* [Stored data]
==========

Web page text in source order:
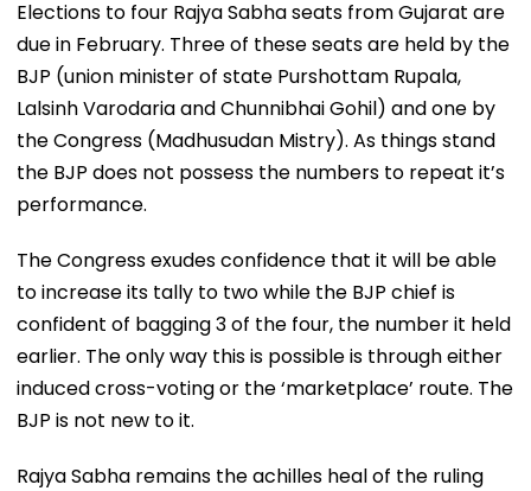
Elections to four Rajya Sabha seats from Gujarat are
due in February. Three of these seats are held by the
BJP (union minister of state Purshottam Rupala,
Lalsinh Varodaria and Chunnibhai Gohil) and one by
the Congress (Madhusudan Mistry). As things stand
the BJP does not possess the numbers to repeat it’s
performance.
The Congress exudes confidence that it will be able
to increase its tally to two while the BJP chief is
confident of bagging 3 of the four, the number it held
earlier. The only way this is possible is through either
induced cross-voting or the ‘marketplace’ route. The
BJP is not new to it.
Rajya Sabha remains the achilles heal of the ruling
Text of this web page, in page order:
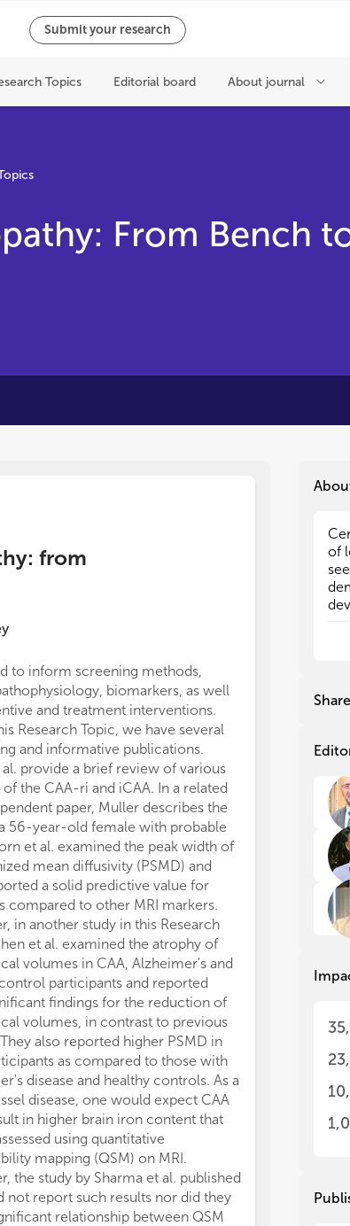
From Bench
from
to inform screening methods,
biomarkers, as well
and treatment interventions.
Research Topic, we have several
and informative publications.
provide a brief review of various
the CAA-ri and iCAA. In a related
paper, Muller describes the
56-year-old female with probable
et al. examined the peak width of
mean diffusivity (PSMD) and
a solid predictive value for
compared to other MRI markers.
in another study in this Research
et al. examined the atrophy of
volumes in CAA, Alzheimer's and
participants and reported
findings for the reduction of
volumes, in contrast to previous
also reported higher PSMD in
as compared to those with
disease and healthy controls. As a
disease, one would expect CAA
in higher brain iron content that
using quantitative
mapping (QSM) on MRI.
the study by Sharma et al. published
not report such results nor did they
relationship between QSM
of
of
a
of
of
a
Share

==========

* [YOUR GOAL] For the word "disease", show every line of the entries that holds it.

* [FINISHED EXERCISE]
disease and healthy controls. As a
disease, one would expect CAA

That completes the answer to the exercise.